Староста все лопотал, багровея от осознания неожиданного статуса исполнителя королевской воли. Меня никто ни о чем не спрашивал – на деревенской сходке преступники права голоса не имеют. Как же они смешны, прямо как дети, получившие в руки игрушку, о которой могли только мечтать! Потому и не торопятся с исполнением приговора. Не наигрались… Ну ладно, хватит! Не знаю, как им, а мне уже стало жарко. И голова трещит – хорошо мне гном приложил. Душевно… Стоп! Гном?! Нет, это становится уже дурацкой традицией! Почему все мои беды начинаются с появлением этих недомерков? Я даже дернулся от возмущения, чем отвлек толпу от созерцания вещающего прописные истины старосты. Тот недовольно посмотрел в мою сторону и предположил, что убийце – то есть мне – уже не терпится проститься с жизнью. Эти слова были встречены селянами с воодушевлением – в самом деле, доколе еще торчать на горячем солнце? Прибить мерзавца, выпить за здравие справедливейшего из королей, да и разойтись по своим делам…
– …И властью, данной мне королевским указом, я приговариваю жестокого убийцу к смерти через побитие камнями! – завершил староста свою безразмерную речь.
Камнями? Мило. Лучше бы повесили, честное слово! Минута (а при удачном стечении обстоятельств – мгновение), и я свободен от идиотского времяпрепровождения в компании деревенских палачей. Навсегда свободен. А теперь что? Сколько мне придется терпеть? Вон, уже и тачку прикатили. Полнехонькая… Хорошо хоть камни речные, гладкие – и кидать их удобнее, и крови почти не будет… Ну, кто первый? Оскорбленный муж? Ну конечно!
Увесистый голыш ткнулся под ребра. Я охнул. Да, будет больно, а боли я не терплю. То есть, конечно, терпеть придется – не хватало еще закричать или заплакать! – но как это все печально… Второй камень оставил горящее от боли пятно на плече. Отталкиваясь пальцами, я крутанулся, подставляя следующей порции камней спину. Конечно, меня вернули обратно, врезав палкой по животу. И даже чуть ниже живота… На беду, в голову камни не попадали – и потому, что она была частично прикрыта вздернутыми кверху руками, и потому, что селяне хотели продлить удовольствие. А попади хоть один голыш в голову, и я могу оставить их с носом…

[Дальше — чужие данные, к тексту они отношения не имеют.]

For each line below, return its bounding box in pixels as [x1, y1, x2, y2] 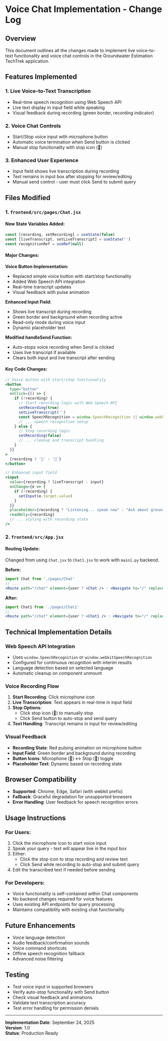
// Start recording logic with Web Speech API [18, 400, 117, 406]
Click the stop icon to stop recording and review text [19, 856, 128, 862]
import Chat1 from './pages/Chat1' [5, 605, 79, 610]
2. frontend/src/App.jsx [5, 533, 64, 540]
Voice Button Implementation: [5, 263, 69, 269]
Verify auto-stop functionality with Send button [12, 989, 109, 995]
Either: [12, 851, 26, 857]
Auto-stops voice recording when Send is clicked [12, 344, 114, 350]
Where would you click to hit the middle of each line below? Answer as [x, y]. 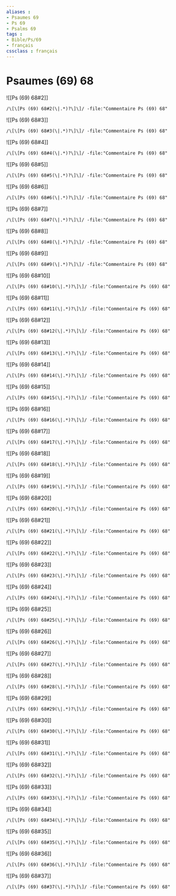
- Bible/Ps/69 [24, 40]
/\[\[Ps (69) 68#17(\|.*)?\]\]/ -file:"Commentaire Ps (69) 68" [88, 442]
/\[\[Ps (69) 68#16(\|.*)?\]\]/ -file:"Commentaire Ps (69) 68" [88, 420]
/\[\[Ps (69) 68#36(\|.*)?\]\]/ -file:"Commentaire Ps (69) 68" [88, 865]
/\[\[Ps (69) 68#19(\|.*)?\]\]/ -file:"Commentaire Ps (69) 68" [88, 487]
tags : [14, 34]
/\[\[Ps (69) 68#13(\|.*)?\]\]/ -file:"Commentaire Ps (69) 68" [88, 353]
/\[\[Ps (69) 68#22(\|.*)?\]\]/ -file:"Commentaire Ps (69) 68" [88, 553]
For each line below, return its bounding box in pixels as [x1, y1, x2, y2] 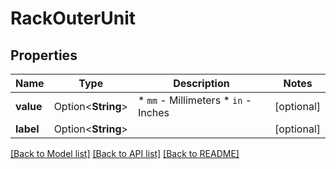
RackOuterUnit [10, 7, 137, 30]
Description [173, 77, 230, 90]
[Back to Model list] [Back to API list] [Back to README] [10, 148, 240, 159]
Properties [10, 47, 78, 64]
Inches [137, 106, 170, 119]
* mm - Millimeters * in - [137, 93, 253, 107]
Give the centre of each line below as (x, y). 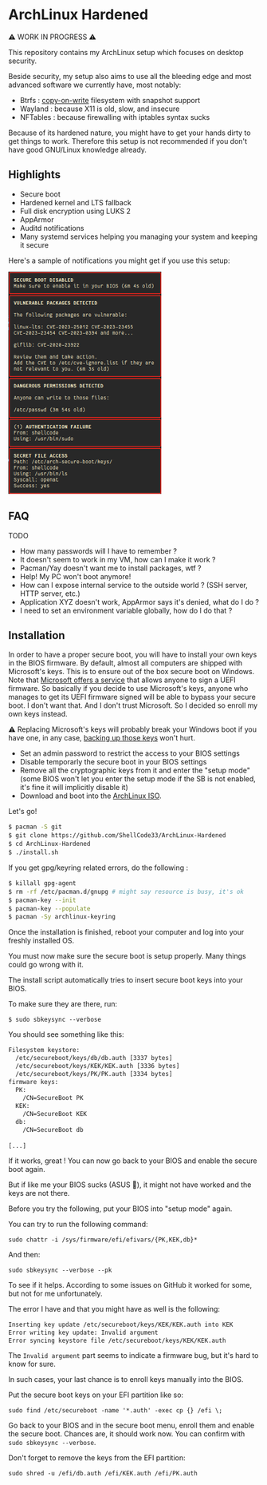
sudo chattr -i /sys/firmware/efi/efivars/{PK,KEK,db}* (103, 1240)
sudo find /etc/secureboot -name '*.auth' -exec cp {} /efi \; (116, 1411)
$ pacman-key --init (43, 900)
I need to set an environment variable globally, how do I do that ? (126, 610)
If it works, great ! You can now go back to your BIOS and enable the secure (133, 1161)
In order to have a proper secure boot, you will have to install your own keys (133, 655)
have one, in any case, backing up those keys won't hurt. (102, 738)
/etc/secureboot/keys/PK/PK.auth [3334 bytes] (94, 1074)
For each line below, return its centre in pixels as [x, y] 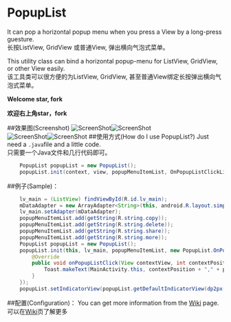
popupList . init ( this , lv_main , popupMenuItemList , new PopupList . [117, 250]
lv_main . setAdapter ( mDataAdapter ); [70, 212]
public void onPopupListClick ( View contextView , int [109, 263]
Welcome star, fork [35, 99]
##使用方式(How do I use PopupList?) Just [149, 137]
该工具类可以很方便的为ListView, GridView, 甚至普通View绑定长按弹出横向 [111, 77]
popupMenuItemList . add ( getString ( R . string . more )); [93, 237]
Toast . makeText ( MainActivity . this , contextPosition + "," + [132, 270]
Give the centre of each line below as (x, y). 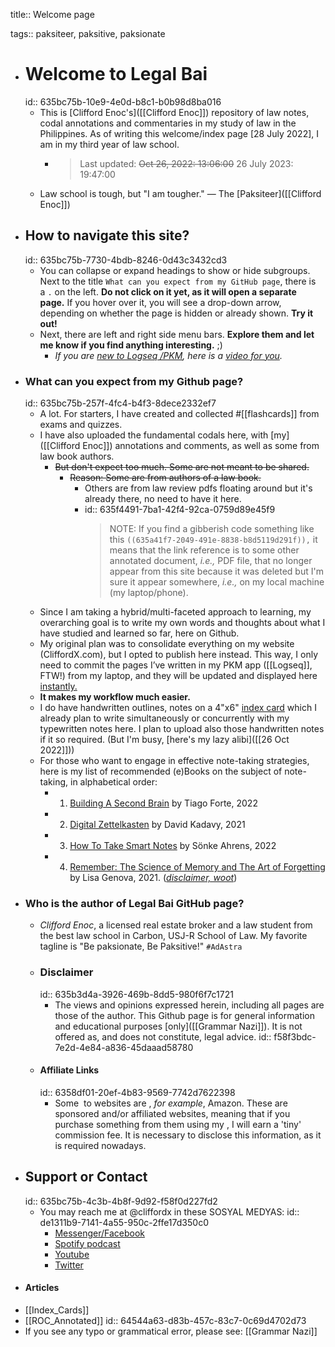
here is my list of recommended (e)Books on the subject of (161, 771)
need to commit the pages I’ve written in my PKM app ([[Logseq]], (176, 665)
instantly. (58, 686)
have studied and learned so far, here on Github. (139, 633)
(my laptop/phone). (149, 593)
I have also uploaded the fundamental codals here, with (154, 435)
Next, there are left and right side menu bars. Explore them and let (177, 334)
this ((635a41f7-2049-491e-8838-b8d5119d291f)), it (213, 540)
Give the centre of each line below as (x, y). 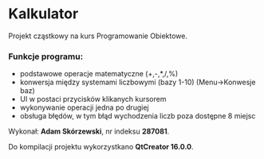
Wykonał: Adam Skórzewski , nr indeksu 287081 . (89, 131)
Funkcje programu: (46, 56)
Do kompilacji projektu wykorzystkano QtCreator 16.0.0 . (101, 147)
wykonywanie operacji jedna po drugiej (84, 107)
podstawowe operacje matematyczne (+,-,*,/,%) (99, 74)
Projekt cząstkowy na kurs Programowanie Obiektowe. (98, 36)
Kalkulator (43, 14)
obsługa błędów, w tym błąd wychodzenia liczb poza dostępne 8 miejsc (138, 116)
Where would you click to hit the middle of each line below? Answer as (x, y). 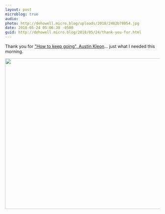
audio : (12, 19)
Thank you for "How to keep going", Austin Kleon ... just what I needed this (80, 46)
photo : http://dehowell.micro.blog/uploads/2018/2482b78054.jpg (72, 23)
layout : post (18, 10)
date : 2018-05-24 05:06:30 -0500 (39, 28)
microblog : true (22, 14)
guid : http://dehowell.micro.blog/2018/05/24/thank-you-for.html (73, 32)
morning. (14, 51)
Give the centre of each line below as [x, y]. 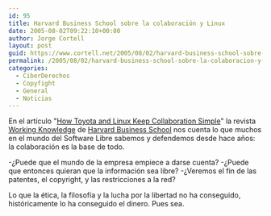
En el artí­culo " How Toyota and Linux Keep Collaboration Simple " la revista [132, 121]
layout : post [30, 46]
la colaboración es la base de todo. [67, 147]
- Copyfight [36, 83]
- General [32, 91]
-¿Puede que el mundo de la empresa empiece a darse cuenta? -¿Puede [129, 163]
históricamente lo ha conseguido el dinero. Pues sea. [96, 204]
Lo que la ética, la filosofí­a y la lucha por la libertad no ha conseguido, [125, 195]
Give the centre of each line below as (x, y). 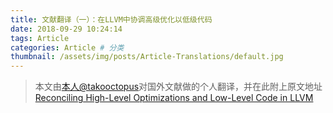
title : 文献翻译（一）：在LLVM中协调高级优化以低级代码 (111, 19)
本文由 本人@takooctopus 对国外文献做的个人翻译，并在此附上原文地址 (178, 87)
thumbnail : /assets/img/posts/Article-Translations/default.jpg (147, 57)
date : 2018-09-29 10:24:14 (66, 29)
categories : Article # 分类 (67, 47)
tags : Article (40, 38)
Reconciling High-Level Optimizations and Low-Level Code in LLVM (174, 98)
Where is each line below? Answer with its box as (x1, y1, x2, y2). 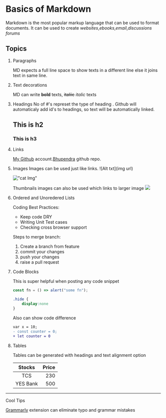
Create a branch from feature (20, 244, 80, 249)
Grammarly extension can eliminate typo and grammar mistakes (5, 407, 135, 413)
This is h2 (12, 121, 44, 129)
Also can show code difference (12, 314, 76, 321)
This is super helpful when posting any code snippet (12, 279, 120, 284)
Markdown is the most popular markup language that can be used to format (5, 20, 159, 26)
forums (5, 30, 20, 36)
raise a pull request (20, 259, 60, 265)
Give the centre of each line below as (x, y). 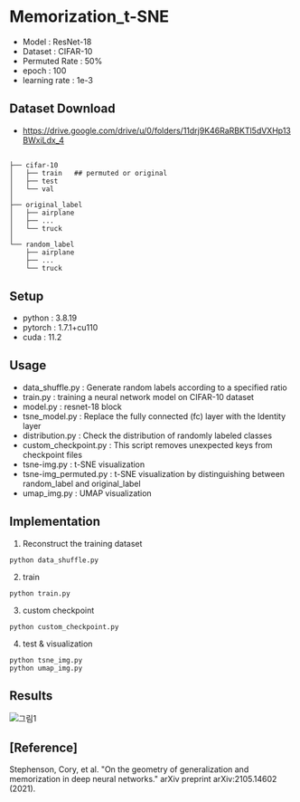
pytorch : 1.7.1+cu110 (60, 327)
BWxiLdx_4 (43, 140)
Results (31, 696)
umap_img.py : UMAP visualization (87, 493)
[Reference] (44, 747)
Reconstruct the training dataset (82, 543)
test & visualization (57, 644)
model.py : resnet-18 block (72, 406)
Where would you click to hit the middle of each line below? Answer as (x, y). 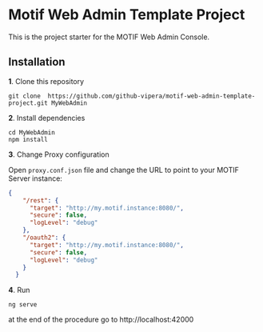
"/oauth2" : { (44, 238)
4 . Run (19, 290)
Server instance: (35, 178)
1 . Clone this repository (46, 81)
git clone (25, 96)
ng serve (23, 305)
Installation (37, 62)
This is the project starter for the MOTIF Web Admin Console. (109, 37)
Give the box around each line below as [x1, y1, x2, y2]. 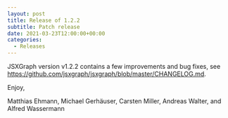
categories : [7, 37, 42, 44]
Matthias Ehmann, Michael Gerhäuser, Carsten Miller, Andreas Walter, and [7, 97, 222, 105]
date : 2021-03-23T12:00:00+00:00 [7, 29, 106, 37]
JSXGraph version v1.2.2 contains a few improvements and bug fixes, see [7, 63, 221, 70]
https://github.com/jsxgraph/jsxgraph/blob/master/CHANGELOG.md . [7, 70, 206, 78]
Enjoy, [7, 84, 25, 91]
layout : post [7, 10, 46, 18]
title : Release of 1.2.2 [7, 17, 80, 24]
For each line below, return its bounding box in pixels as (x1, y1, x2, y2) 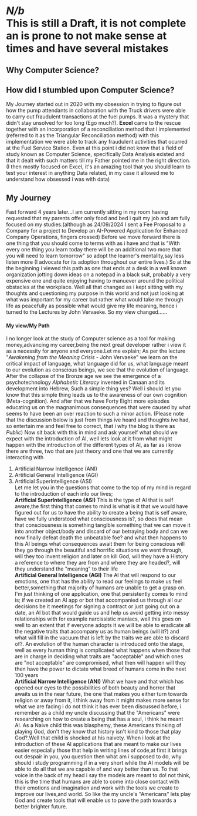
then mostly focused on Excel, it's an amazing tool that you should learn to (11, 163, 191, 170)
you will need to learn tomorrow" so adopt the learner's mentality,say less (6, 252, 185, 260)
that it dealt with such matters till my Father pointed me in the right (6, 157, 167, 164)
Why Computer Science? (6, 65, 100, 75)
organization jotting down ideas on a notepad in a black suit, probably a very (6, 271, 191, 278)
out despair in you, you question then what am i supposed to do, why (14, 753, 182, 760)
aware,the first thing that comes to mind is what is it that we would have (14, 503, 189, 510)
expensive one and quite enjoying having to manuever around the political (6, 277, 185, 284)
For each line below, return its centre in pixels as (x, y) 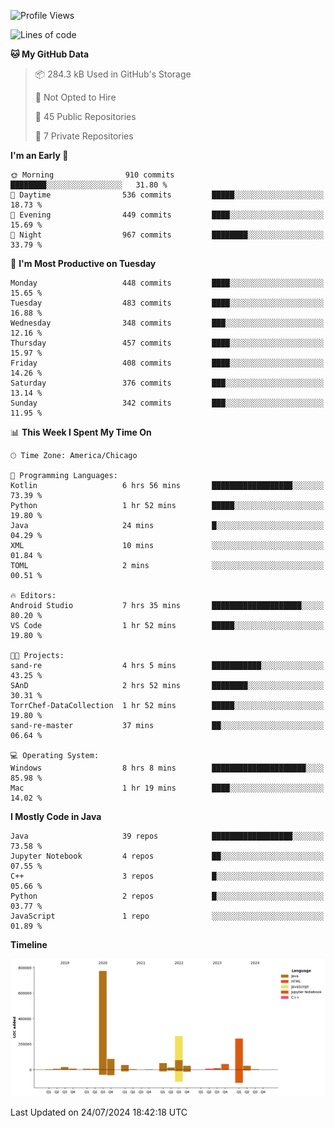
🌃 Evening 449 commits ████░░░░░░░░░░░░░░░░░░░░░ (167, 215)
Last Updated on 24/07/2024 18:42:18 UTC (99, 1112)
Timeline (29, 944)
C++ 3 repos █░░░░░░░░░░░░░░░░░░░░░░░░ (167, 876)
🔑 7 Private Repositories (84, 136)
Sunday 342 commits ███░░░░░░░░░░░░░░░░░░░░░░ (167, 403)
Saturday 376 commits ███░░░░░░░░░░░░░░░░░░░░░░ (167, 383)
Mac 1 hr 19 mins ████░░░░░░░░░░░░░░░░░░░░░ (167, 788)
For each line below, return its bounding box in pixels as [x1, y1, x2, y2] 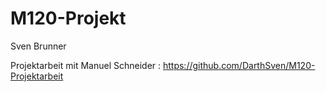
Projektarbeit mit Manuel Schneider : [10, 59, 162, 71]
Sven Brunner [10, 40, 67, 52]
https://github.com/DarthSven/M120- [162, 59, 316, 71]
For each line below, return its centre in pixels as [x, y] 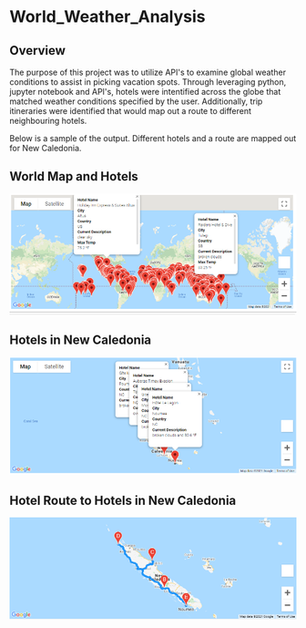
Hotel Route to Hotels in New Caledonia [123, 500]
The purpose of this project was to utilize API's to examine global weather [148, 72]
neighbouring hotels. [48, 121]
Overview [38, 51]
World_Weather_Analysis [108, 17]
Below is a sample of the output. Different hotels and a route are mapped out [153, 138]
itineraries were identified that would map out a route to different [131, 111]
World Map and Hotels [74, 176]
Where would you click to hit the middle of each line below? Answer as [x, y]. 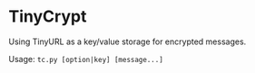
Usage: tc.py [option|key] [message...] [86, 59]
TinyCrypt [48, 17]
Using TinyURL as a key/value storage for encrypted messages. [127, 41]
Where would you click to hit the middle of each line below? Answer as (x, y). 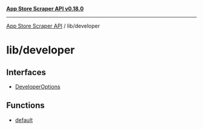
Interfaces (26, 72)
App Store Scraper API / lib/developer (53, 26)
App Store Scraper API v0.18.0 (45, 9)
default (24, 120)
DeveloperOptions (37, 87)
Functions (26, 105)
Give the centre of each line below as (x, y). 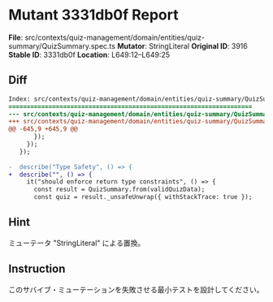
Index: (19, 99)
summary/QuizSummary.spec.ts (62, 45)
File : (16, 37)
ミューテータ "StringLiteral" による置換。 (77, 243)
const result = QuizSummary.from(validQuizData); (119, 190)
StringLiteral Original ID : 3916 (198, 45)
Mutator (131, 45)
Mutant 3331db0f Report (93, 15)
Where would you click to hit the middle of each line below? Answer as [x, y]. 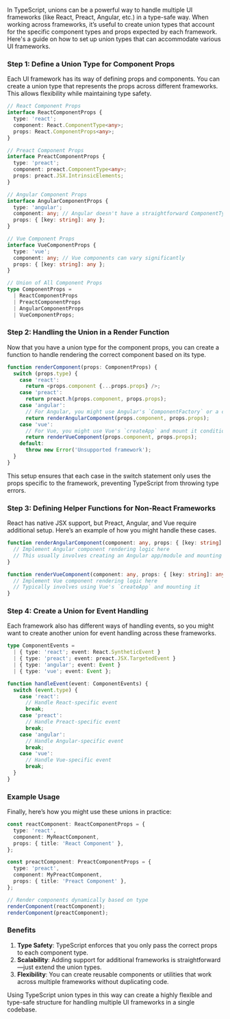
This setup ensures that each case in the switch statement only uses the [109, 476]
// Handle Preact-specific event [73, 722]
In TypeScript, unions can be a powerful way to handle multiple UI [100, 10]
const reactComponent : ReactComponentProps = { [76, 824]
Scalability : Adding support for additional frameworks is [96, 959]
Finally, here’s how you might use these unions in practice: [89, 812]
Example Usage [34, 796]
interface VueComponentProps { [52, 245]
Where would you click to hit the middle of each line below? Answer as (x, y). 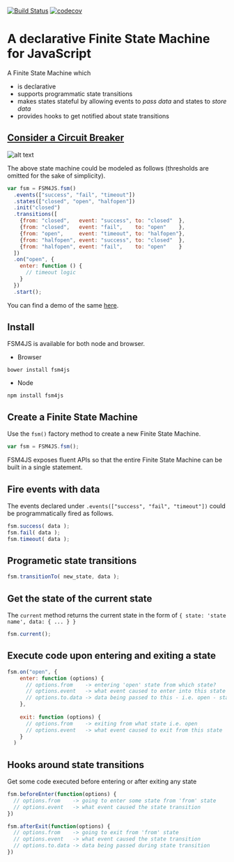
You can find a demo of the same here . (63, 305)
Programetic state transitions (72, 561)
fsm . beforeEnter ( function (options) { (62, 794)
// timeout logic (51, 273)
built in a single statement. (45, 467)
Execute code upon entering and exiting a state (111, 656)
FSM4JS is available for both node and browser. (76, 344)
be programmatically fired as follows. (60, 513)
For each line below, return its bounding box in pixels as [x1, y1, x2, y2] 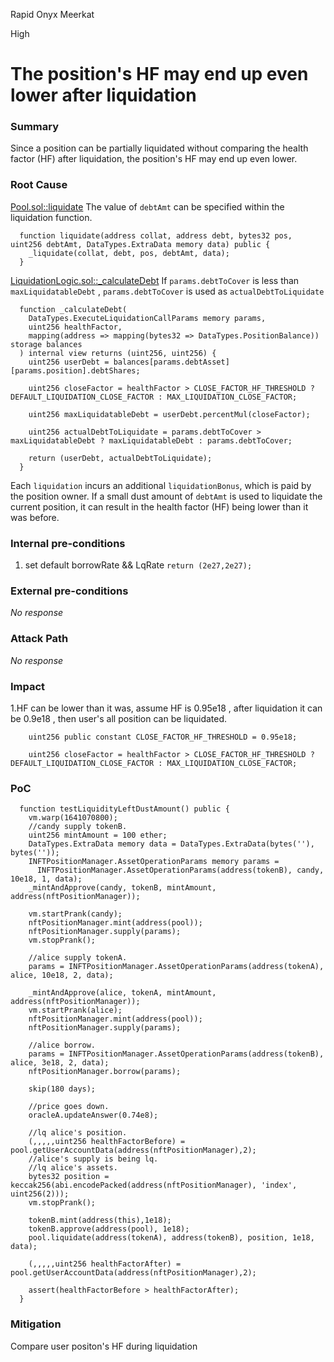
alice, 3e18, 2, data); [10, 1058, 110, 1068]
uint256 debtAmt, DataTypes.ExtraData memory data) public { [10, 239, 271, 249]
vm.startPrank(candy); [28, 909, 123, 919]
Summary [10, 120, 60, 134]
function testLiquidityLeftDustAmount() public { [19, 804, 230, 814]
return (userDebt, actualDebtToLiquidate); [28, 453, 213, 463]
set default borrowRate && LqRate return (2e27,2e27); [24, 559, 253, 571]
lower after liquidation [10, 84, 197, 107]
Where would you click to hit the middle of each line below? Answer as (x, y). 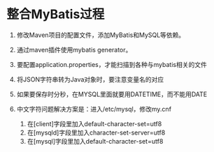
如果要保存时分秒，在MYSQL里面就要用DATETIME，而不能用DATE (112, 94)
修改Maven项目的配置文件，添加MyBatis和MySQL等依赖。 (101, 35)
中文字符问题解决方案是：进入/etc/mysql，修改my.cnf (94, 109)
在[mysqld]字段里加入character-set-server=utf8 (96, 132)
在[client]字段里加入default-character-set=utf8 (94, 123)
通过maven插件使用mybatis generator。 (74, 50)
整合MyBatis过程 (56, 14)
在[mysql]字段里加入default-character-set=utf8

Староста бил не очень сильно – сказывался возраст, – но изумительно метко. Его зять – наоборот. Постепенно круг желающих поучаствовать в развлечении становился все шире, и в какой-то момент их лица стали сливаться перед моими глазами в одно большое, дрожащее и гогочущее пятно. Да, не такой мне мнилась собственная кончина – уж слишком грубо и примитивно, хотя… Все вполне логично. Кто я для них? Всего лишь раб… Эй, да они же не имеют права решать мою судьбу! У меня есть хозяин, который несет полную ответственность за все мои поступки! И как я раньше не сообразил? А они тоже хороши: ошейник-то никуда не делся, неужели никто из них не понимает, что делает? Или глаза застит обида пополам с удовольствием почувствовать себя вершителями судеб? Я хотел было сообщить старосте о своих правах, но голос меня не послушался, и из пересохшего от жары и боли горла вырвался лишь тихий хрип. Да и не станут меня слушать, зачем напрягаться? Прочь, глупая надежда! Пора согласиться с тем, что я – ничтожество, хотя бы за несколько вдохов до смерти, если сделать это раньше мне мешало неоправданно раздутое самомнение. Все, пора прощаться. С кем? С невоплощенными мечтами, с несостоявшимися друзьями, с любовью, которая ни разу не попалась мне на пути… Самое обидное, что я даже не могу заставить себя рассердиться или впасть в отчаяние, чтобы вызвать Нэгарру – эти люди не виноваты ни в чем, они поступают именно так, как на их месте, скорее всего, поступил бы и я сам… А может быть, все к лучшему? Я умру тихо, не ломая Пласты Мироздания, не тревожа покой Ушедших и Нерожденных. Я просто уйду… Фрэлл, как же мне все надоело! Каждый раз, когда я стараюсь делать добро, я оказываюсь лицом к лицу с Вечной Странницей – но я не могу поступать иначе! Я не могу творить Зло! Правда, все мои благие намерения непременно приводят к весьма дурным последствиям… Но теперь уже поздно что-то менять. Я еще не слышал хруста собственных костей, но думаю, что за этим дело не станет. Да и какая разница? То, что окажется в могиле или на погребальном костре, уже не будет мной… Лучше закрыть глаза, тем более что вижу я уже довольно расплывчато, и молиться о том, чтобы вся эта мерзость поскорее закончилась…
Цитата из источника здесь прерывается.